Modify adding gradients in backward()

amirhf · December 2, 2019, 10:38pm

my model has two sets of parameters a and b which require gradients. I have two different loss functions as:

loss1 = function(a, b)
loss2 = function(b)

and the total loss is

total_loss = loss1 + loss2

Assuming:

loss1 calculates b1.grad
loss2 calculates b2.grad,
then the total b.grad calculated by total_loss.backward() is b.grad = b1.grad + b2.grad.
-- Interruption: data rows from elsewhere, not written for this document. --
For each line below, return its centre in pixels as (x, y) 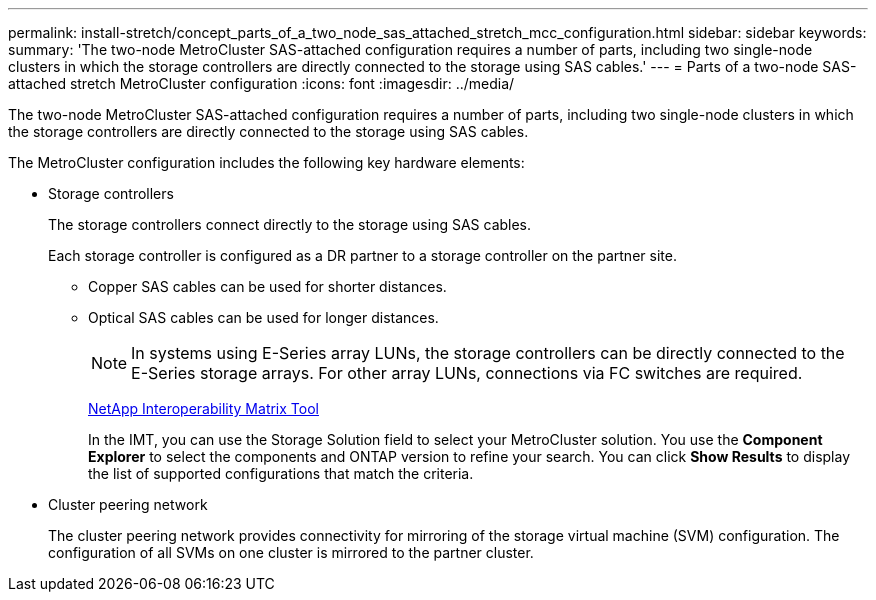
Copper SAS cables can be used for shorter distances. (267, 286)
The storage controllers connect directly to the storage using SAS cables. (290, 224)
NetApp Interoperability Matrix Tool (203, 408)
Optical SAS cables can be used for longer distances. (263, 317)
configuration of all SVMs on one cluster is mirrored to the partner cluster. (291, 552)
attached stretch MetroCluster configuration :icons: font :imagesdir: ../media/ (261, 83)
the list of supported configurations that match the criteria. (281, 473)
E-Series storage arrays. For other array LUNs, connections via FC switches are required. (467, 373)
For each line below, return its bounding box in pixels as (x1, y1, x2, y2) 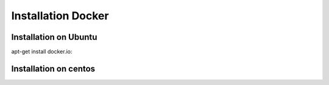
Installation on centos (11, 63, 96, 74)
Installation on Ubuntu (11, 32, 97, 42)
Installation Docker (11, 9, 109, 22)
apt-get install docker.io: (11, 48, 73, 55)
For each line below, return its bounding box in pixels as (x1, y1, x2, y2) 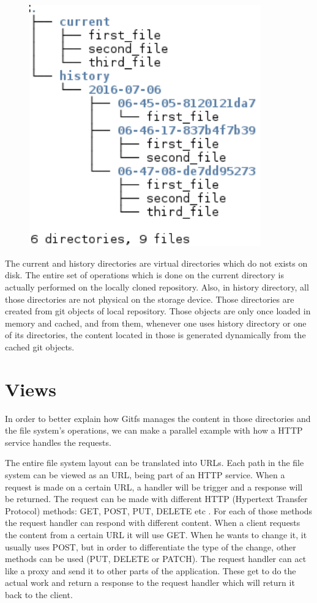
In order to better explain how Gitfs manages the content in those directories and (5, 412, 311, 424)
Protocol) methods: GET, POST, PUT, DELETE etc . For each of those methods (5, 504, 313, 517)
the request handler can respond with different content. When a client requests (5, 516, 300, 529)
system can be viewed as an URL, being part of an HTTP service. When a (5, 468, 285, 481)
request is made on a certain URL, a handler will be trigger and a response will (5, 480, 303, 493)
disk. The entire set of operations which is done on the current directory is (5, 268, 284, 281)
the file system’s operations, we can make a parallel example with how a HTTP (5, 424, 303, 437)
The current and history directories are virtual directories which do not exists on (5, 256, 308, 269)
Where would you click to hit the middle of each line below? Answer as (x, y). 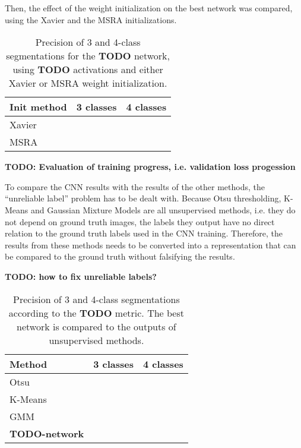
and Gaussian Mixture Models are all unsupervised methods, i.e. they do (163, 209)
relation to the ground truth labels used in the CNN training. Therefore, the (144, 233)
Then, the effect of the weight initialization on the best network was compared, (149, 8)
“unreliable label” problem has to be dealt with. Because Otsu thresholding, (143, 198)
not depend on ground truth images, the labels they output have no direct (140, 221)
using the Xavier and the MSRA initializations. (91, 19)
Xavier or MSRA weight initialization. (88, 83)
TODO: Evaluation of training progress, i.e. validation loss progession (150, 167)
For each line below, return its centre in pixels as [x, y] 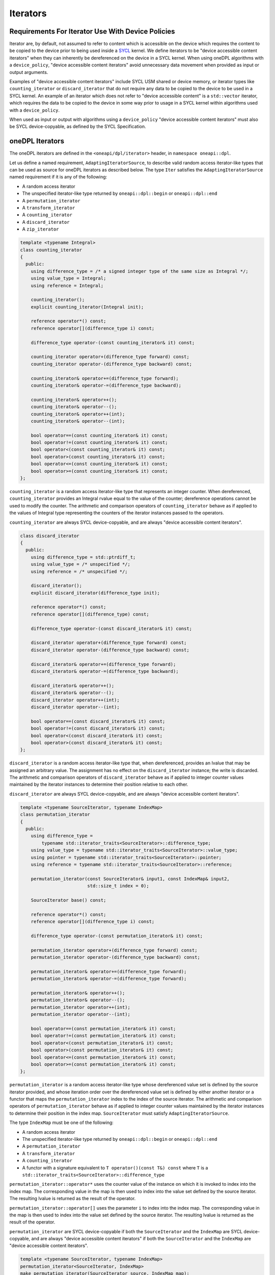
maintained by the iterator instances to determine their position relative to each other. [99, 784]
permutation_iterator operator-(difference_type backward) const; [116, 957]
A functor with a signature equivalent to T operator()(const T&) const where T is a [115, 1167]
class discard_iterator [50, 536]
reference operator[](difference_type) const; [90, 614]
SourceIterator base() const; [68, 900]
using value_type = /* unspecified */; [81, 564]
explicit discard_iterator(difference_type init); [95, 593]
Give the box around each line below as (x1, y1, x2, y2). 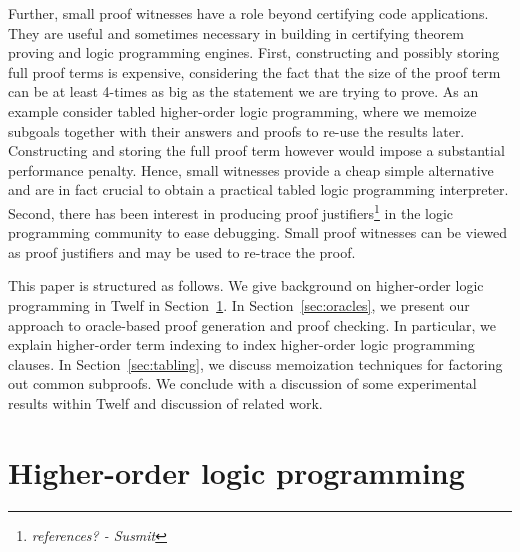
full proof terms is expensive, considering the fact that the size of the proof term (8, 61, 501, 82)
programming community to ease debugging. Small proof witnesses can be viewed (8, 222, 507, 243)
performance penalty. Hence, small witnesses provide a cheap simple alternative (8, 159, 494, 180)
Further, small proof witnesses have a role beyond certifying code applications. (8, 3, 489, 23)
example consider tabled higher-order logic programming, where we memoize (8, 100, 477, 121)
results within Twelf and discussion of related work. (8, 392, 323, 413)
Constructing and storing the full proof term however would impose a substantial (8, 140, 505, 161)
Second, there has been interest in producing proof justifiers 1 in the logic (8, 199, 454, 223)
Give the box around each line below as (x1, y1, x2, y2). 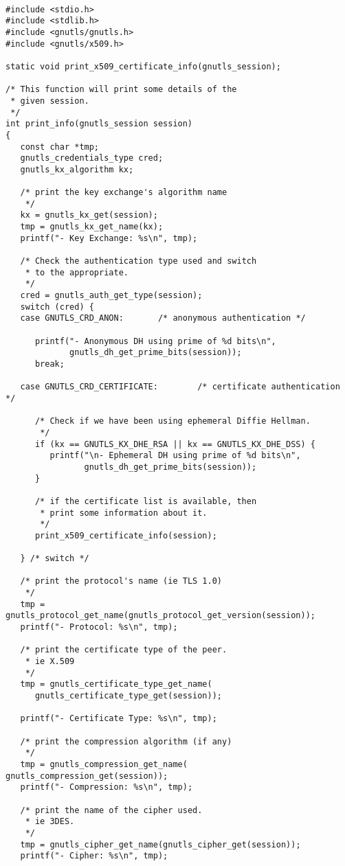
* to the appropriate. (25, 267, 129, 277)
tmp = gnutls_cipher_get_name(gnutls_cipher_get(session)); (20, 839, 301, 850)
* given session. (10, 95, 89, 106)
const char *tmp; (20, 141, 100, 152)
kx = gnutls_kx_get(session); (20, 210, 158, 220)
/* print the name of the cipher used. (20, 805, 203, 815)
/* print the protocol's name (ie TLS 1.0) (20, 576, 222, 586)
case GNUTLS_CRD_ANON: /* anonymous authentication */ (20, 313, 306, 323)
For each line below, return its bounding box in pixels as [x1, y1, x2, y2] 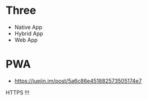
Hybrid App [14, 29, 43, 37]
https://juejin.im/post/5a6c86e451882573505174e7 [14, 77, 143, 84]
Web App [14, 36, 38, 43]
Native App [14, 23, 43, 31]
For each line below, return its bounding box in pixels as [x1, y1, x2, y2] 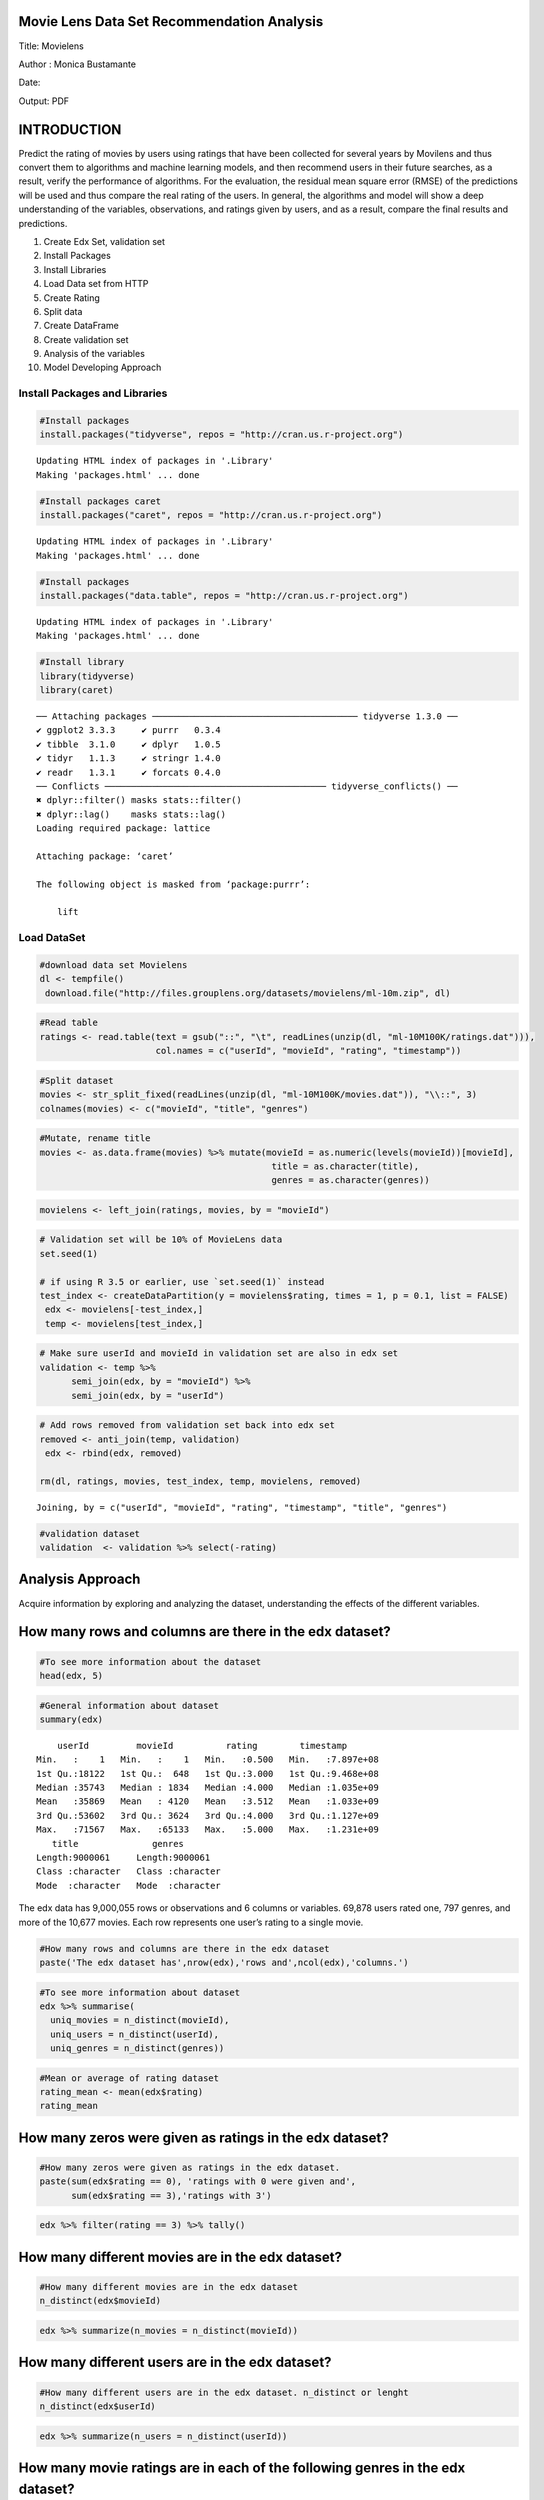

My goal is to modify b1.grad coming from loss1 and b2.grad comig from loss2 and then add them together as backward gradients for b. Currently when I do total_loss.bakward(), it already gives me the accumulated gradients for b.grad=b1.grad + b2.grad. How can I access and modify each individual b1.grad and b2.grad so the total_loss.backward() returns the modified and added b1.grad and b2.grad?

albanD · December 2, 2019, 10:49pm

Hi,

You will have to create new intermediary Tensors like the following.
Also hooks are a good way to modify these gradients.

b = # some tensor that requires_grad
b1 = b.view_as(b) # returns a new Tensor that is the same as b
def modif_for_grad1(grad):
  return 3 * grad + 42
b1.register_hook(modif_for_grad1)
b2 = b.view_as(b) # returns a new Tensor that is the same as b
b2.register_hook(modif_for_grad2)

loss1 = function(a, b1)
loss2 = function(b2)

amirhf · December 3, 2019, 12:38am

Thank you for this nice workaround. However to get b.grad = b1.grad + b2.grad I managed to do a hacky way as below:

b_grad = 0
for param in total_loss.parameters():
    if param.grad is not None:
      b_grad += param.grad
  
  for param in total_loss.parameters():
    if param.grad is not None:
      param.grad = b_grad

Is there a better way to do this? Because, when you make copies of the original parameter (intermediate ones) I should their gradients together and replace them.